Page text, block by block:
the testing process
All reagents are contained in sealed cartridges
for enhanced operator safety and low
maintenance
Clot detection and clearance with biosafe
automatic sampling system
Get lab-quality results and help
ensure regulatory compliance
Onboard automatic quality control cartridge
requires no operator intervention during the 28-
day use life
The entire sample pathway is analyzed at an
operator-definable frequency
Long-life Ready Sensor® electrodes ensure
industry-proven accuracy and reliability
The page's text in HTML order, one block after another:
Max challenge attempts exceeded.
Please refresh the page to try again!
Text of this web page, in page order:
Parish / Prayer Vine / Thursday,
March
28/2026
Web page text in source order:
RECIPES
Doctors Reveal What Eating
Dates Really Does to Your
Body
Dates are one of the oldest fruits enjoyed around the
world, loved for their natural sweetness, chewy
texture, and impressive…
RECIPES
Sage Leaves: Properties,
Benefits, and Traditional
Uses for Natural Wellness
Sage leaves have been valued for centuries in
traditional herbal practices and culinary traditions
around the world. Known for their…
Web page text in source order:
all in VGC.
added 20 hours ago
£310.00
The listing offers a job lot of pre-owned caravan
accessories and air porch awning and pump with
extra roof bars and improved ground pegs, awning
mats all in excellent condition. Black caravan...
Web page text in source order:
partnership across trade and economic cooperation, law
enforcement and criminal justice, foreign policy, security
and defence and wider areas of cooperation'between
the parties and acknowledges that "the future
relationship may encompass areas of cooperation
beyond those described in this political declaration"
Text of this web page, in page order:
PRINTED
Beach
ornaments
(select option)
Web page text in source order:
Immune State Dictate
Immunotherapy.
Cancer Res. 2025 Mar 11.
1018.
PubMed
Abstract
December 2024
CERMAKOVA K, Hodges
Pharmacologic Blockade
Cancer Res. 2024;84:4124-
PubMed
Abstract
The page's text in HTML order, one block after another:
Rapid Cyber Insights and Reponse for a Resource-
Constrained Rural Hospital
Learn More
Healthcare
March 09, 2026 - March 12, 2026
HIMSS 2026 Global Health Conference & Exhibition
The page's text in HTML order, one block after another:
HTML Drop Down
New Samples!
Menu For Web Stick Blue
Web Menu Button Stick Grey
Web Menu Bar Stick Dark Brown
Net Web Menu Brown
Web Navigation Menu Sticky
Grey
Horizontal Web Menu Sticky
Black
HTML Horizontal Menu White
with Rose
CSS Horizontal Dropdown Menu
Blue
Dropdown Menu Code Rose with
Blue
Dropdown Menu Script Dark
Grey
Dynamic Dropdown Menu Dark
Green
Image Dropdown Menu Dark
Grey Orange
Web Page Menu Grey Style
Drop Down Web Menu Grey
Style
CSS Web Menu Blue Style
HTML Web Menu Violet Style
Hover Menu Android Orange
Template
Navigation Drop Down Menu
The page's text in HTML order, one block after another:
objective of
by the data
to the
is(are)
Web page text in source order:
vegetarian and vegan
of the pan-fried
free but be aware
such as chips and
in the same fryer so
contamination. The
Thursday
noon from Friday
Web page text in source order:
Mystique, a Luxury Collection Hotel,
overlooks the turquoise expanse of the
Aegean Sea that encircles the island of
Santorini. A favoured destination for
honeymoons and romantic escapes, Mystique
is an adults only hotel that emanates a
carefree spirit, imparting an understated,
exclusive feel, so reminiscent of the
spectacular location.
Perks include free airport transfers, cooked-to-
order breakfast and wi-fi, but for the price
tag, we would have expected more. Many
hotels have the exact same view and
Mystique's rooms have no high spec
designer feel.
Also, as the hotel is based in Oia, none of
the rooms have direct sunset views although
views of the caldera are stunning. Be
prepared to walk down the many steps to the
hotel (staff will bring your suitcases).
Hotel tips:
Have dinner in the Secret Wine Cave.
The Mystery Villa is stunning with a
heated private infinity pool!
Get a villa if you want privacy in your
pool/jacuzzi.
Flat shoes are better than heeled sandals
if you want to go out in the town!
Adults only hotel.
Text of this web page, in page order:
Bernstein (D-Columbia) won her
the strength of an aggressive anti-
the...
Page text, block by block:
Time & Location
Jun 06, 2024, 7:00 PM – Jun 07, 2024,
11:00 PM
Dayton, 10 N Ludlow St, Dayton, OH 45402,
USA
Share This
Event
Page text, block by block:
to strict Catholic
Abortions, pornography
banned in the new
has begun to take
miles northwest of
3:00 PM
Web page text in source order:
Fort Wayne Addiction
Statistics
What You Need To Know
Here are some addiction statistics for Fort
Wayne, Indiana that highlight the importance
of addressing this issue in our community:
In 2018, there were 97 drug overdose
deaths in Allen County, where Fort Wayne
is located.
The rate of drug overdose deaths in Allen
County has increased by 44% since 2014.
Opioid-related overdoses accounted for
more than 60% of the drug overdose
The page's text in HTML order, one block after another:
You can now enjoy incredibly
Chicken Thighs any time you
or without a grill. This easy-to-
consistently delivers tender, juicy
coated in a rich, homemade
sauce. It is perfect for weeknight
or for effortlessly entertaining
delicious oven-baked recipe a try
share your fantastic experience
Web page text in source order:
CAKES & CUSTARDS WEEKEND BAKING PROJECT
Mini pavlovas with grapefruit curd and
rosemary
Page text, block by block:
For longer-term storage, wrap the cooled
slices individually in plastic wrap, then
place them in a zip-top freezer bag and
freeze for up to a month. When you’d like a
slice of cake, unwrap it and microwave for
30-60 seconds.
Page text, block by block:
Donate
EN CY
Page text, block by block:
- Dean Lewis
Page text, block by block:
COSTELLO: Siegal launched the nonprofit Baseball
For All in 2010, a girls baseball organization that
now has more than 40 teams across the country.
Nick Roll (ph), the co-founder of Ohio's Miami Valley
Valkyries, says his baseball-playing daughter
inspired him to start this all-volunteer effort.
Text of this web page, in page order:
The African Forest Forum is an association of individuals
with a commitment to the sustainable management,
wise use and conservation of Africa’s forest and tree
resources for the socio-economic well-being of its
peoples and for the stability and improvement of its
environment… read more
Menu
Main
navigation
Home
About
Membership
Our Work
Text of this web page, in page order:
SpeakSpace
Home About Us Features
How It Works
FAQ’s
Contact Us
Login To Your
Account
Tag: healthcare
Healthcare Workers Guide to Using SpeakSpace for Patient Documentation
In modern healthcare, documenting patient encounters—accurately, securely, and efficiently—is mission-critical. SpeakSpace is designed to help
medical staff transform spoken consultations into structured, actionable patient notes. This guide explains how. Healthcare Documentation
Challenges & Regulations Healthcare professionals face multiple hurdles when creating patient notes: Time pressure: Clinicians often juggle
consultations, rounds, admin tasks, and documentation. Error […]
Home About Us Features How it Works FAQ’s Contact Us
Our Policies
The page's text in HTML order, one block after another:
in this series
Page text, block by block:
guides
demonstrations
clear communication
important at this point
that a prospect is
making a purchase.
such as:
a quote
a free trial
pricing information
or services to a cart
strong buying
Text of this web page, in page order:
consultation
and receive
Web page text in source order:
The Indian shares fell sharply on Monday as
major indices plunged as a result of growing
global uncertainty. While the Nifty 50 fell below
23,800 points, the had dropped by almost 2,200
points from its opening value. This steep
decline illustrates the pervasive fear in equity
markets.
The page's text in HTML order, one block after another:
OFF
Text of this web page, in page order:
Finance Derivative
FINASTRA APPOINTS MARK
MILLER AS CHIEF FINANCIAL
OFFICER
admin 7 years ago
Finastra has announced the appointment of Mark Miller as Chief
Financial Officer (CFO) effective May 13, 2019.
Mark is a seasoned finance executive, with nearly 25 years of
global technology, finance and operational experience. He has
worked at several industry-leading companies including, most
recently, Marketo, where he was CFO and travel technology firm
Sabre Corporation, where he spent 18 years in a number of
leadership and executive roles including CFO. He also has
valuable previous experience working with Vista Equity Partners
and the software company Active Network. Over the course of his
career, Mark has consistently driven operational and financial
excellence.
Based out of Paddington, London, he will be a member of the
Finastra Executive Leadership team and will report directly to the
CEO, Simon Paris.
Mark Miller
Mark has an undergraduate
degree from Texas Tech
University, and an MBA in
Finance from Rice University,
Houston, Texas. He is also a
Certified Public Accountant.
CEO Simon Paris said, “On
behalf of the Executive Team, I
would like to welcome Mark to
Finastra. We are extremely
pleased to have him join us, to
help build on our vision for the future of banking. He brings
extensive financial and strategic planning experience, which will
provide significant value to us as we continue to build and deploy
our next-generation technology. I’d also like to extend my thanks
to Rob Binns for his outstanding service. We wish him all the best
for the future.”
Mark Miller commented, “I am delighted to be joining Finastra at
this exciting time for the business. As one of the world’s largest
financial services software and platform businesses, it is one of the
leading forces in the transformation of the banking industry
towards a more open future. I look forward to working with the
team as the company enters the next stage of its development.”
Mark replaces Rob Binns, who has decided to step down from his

**Your instructions:** The required answer is the run of lines above, starting at the line with "making a purchase." and ending at the line with "Based out of", reproduced exactly with both ends.

**Solution to the exercise:**
making a purchase.
such as:
a quote
a free trial
pricing information
or services to a cart
strong buying
Text of this web page, in page order:
consultation
and receive
Web page text in source order:
The Indian shares fell sharply on Monday as
major indices plunged as a result of growing
global uncertainty. While the Nifty 50 fell below
23,800 points, the had dropped by almost 2,200
points from its opening value. This steep
decline illustrates the pervasive fear in equity
markets.
The page's text in HTML order, one block after another:
OFF
Text of this web page, in page order:
Finance Derivative
FINASTRA APPOINTS MARK
MILLER AS CHIEF FINANCIAL
OFFICER
admin 7 years ago
Finastra has announced the appointment of Mark Miller as Chief
Financial Officer (CFO) effective May 13, 2019.
Mark is a seasoned finance executive, with nearly 25 years of
global technology, finance and operational experience. He has
worked at several industry-leading companies including, most
recently, Marketo, where he was CFO and travel technology firm
Sabre Corporation, where he spent 18 years in a number of
leadership and executive roles including CFO. He also has
valuable previous experience working with Vista Equity Partners
and the software company Active Network. Over the course of his
career, Mark has consistently driven operational and financial
excellence.
Based out of Paddington, London, he will be a member of the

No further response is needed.